Stored data entries:
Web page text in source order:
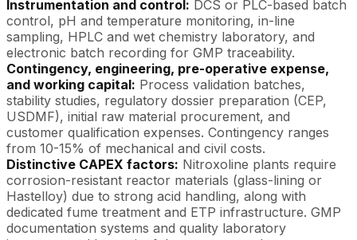
Instrumentation and control: DCS or PLC-based batch
control, pH and temperature monitoring, in-line
sampling, HPLC and wet chemistry laboratory, and
electronic batch recording for GMP traceability.
Contingency, engineering, pre-operative expense,
and working capital: Process validation batches,
stability studies, regulatory dossier preparation (CEP,
USDMF), initial raw material procurement, and
customer qualification expenses. Contingency ranges
from 10-15% of mechanical and civil costs.
Distinctive CAPEX factors: Nitroxoline plants require
corrosion-resistant reactor materials (glass-lining or
Hastelloy) due to strong acid handling, along with
dedicated fume treatment and ETP infrastructure. GMP
documentation systems and quality laboratory
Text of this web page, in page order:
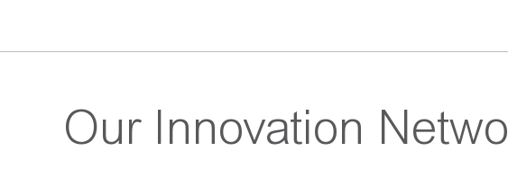
Our Innovation

Task details: Letter for letter, reproduce every record above and skip the pictures.

Response to the exercise:
Web page text in source order:
Instrumentation and control: DCS or PLC-based batch
control, pH and temperature monitoring, in-line
sampling, HPLC and wet chemistry laboratory, and
electronic batch recording for GMP traceability.
Contingency, engineering, pre-operative expense,
and working capital: Process validation batches,
stability studies, regulatory dossier preparation (CEP,
USDMF), initial raw material procurement, and
customer qualification expenses. Contingency ranges
from 10-15% of mechanical and civil costs.
Distinctive CAPEX factors: Nitroxoline plants require
corrosion-resistant reactor materials (glass-lining or
Hastelloy) due to strong acid handling, along with
dedicated fume treatment and ETP infrastructure. GMP
documentation systems and quality laboratory
Text of this web page, in page order:
Our Innovation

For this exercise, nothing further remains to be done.